During my research, I have repeatedly come across the terms probability measure and probability density function (pdf). I am familiar with the concept of a pdf, but I am not entirely sure how probability measures relate to pdfs, or where exactly the differences lie in theoretical terms. I have since combed StackExchange (such as this and this question), and visited the Wikipedia article for probability measures, but I still cannot see the difference, so I imagine I must be missing a nuance.
Hence my question: Could you check my understanding, and - if necessary - correct it?
To provide an example for context, let us consider the continuous-valued example of human body height. Let us denote the height of a person in meters as a random variable $X$, which maps a person's physical height to a corresponding real value $x$. In that case:
we could define a probability density function $p(x)$ over all theoretically possible heights $x$. The pdf must be non-negative for all $x$, i.e. $p(x)\geq0 \; \forall \; x$, and it must integrate to $1$, i.e. $\int_{-\infty}^{\infty} p(x) dx=1$. We can integrate $p(x)$ over subintervals to learn the probability that a person's height is in this interval.

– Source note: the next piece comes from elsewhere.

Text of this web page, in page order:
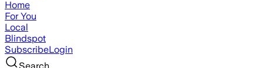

the definition of a probability measure seems related. Let us denote the set of all possible body heights $x$ as $S_1$. Based on this set, we design another set $S_2$ which contains $S_1$ and all possible subsets of $S_1$. The probability measure then assigns values between $0$ and $1$ to each entry in $S_2$, with the condition that the entry $\{\text{all }S_1\}$ in $S_2$ is assigned $1$, $\{\}$ is assigned $0$, and certain additivity properties are met (see the image below, taken from Wikiedpa)
Concerning my understanding of the difference: A pdf $p(x)$ can assign values $\geq1$ to $x$, as it describes a density and only requires that the integral over all $x$ be equal to $1$. The limitation of probability measures to values below $1$ would probably correspond to a role more similar to integrating (vanishingly small) sub-intervals of $p(x)$. Is this the distinction between pdfs and probability measures? Why is this distinction important? Am I missing or misunderstanding something?